リベルテールの社会学

生きている人間の自由とは、私の自由と、あなたの自由のことだ。そして社会科学とは、この人間の自由を実現する道具だ。

虚無に対する主体性(続々)

2019-10-14 15:02:24 | 歴史への視角
 (前回と前々回の続きです) 

 ここまで、宗教もダメ、思想もダメ、だまされるんじゃないよ、と、いかにも述べてきた風です。それでは取り残されて労働者人民は何をしたらいいのか、社会学の勉強でもしろというのか。
 そうではありません。
 私にはネットウヨのリベラル批判からは彼らの歯軋りが聞こえます。「ちくしょう。ちくしょう」と言っている。何をそんなに悔しがっているのか。「誰か助けてくれよお」と確かに聞こえる。わたしは長生きしてるからね。
 述べたように思想が迫るものは「思想を語る彼ら」からの賞賛と優越です。それでよければ私の関知するところではない。彼らの中で仲間として賞賛と優越を得てゆけばよい。
 しかし、それはただで手に入るものではない。その代償は、彼らの気に入る行動です。
 何度も言うようだが、それでよければそれでいいのです。とくに子供たちはそれでいいのでしょう。
 しかし、思春期を過ぎた人間は自己を持ってしまっているものです。年寄りやブルジョワジーの手先である口先男たちに対して、それゆえの「ちくしょう」の言外の罵声のはずです。
 
 「ちくしょう」というこの疎外を満たす満足は、大人になってしまえば、自己から出て行く行動の成就によるもの以外にはない。 
 もちろん、超自我の持ち主のような少数派はどうでもいい。初めから勝手に行動をしているのですから、本人の苦労度のいかんを問わず、一般的に論議するのはムダです。(私のことですが。) 何それの行為をしたからといって心の中の「超自我」が賞賛してくれることもない普通の人間にとって、自己の自由を保障する賞賛と優越は、自己が新たに社会関係を結ぶ平等な、行為共同性を同じくする、そんな人々との間の賞賛と優越しかない。
 すなわち、自分の生理的状況を改善する事実認知と、それとフィットする限りでの新しい人々との共感です。決まりきった修辞で言えば、新しい明日の認知です。
 残念ながら人との認知詳細は、次の瞬間に引き継ぐ。それまで裏切り、裏切られ続けた人々との記憶は、決して行為主体の新しい明日を導きません。現実には導こうとも、人はその認知を拒否します。ですから、相変わらず正義漢面した人間の言など、はなから聞く耳は持たない。これは正義漢の方々には理解不能でしょうが、それは正義漢の方々が社会学を勉強していないせいです。
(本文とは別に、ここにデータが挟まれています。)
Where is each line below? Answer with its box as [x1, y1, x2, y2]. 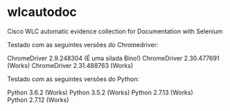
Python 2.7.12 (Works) [7, 95, 69, 104]
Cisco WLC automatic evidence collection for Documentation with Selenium [7, 27, 223, 35]
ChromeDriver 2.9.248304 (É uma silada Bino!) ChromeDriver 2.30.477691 [7, 53, 220, 62]
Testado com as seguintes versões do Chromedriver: [7, 40, 159, 49]
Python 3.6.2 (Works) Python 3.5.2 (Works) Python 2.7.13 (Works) [7, 88, 194, 96]
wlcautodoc [7, 4, 78, 20]
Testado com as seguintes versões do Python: [7, 74, 140, 83]
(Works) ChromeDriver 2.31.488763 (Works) [7, 61, 134, 69]
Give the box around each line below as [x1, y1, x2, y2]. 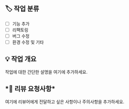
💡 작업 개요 [5, 55, 37, 63]
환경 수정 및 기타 [12, 39, 44, 45]
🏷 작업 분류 [5, 4, 39, 13]
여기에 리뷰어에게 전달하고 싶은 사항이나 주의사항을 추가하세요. [5, 99, 125, 105]
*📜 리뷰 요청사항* [5, 85, 55, 93]
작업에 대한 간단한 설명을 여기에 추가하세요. [5, 69, 88, 75]
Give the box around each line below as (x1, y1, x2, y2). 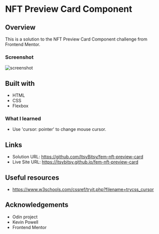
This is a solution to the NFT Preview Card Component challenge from (5, 36, 148, 42)
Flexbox (12, 103, 29, 109)
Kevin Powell (12, 219, 39, 225)
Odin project (12, 214, 38, 220)
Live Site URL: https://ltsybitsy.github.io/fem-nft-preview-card (12, 159, 139, 165)
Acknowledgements (5, 201, 69, 209)
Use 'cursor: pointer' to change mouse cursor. (12, 126, 106, 132)
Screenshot (5, 53, 34, 60)
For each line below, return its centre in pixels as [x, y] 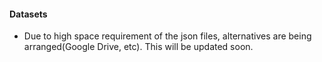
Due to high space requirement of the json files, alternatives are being [167, 36]
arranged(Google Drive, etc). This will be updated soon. [138, 47]
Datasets [28, 14]
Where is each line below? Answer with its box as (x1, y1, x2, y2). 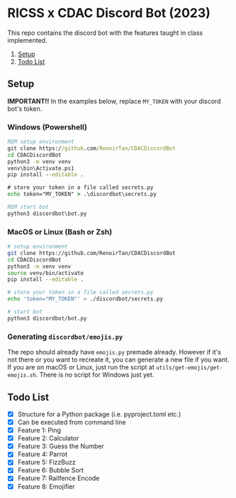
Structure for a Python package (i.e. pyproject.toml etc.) (17, 410, 181, 418)
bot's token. (7, 104, 43, 113)
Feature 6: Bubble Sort (17, 466, 84, 475)
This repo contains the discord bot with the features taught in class (7, 28, 203, 37)
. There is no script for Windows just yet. (35, 371, 154, 379)
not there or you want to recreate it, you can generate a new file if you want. (7, 355, 230, 364)
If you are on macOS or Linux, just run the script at (7, 363, 154, 372)
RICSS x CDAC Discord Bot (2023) (7, 5, 211, 21)

本来、高校で習うことなのですが、優秀な社会学徒は高校教師にならないのでしょうがない。
 それはともかく、「どうせ人間たちなどこんなもんだ」と思ってその日暮らしをしてきた疎外された人々は、新しい未来と新しい人々の間で自分の新しい未来を形作る。この過程の提示が「論理」というものです。「存在するものは合理的だ」などと知ったかぶりをしている人間は、この新しい論理の恐ろしさを知ることはない。そもそも人間は全てです。正義漢だけが理想の人間であったり歴史的主体であったりするものではない。一人の人間は、彼個人の主体において、社会の歴史のトータルなのです。ただ、その前提さえ備わったなら。あるいは、誰かが備えてくれたのなら。
 
 じゃあ、その未来とは何か。その生理的状況の改善とは何か。そこで仲間となる人々とは何か。
 それはとりあえず、論理そのものの問題ではありません。そこから先は私の口を出すところではありません。彼らは私とははなはだしく違う。そこから先は彼ら自身の思うようにすればいい。あるいは彼らの中の先覚者が、率先して広めればよい。
 このように、人間は誰もがトータルです。私は彼らは嫌いですが、しかし、彼らは友達ではないにせよ、「仲間」なのです。マルキストを仲間というのなら、ネット右翼も当然仲間なのです。
 願わくば、歴史の仲間たちが虚無に面してせっかく生を享けた一回限りのその自己を失わぬよう。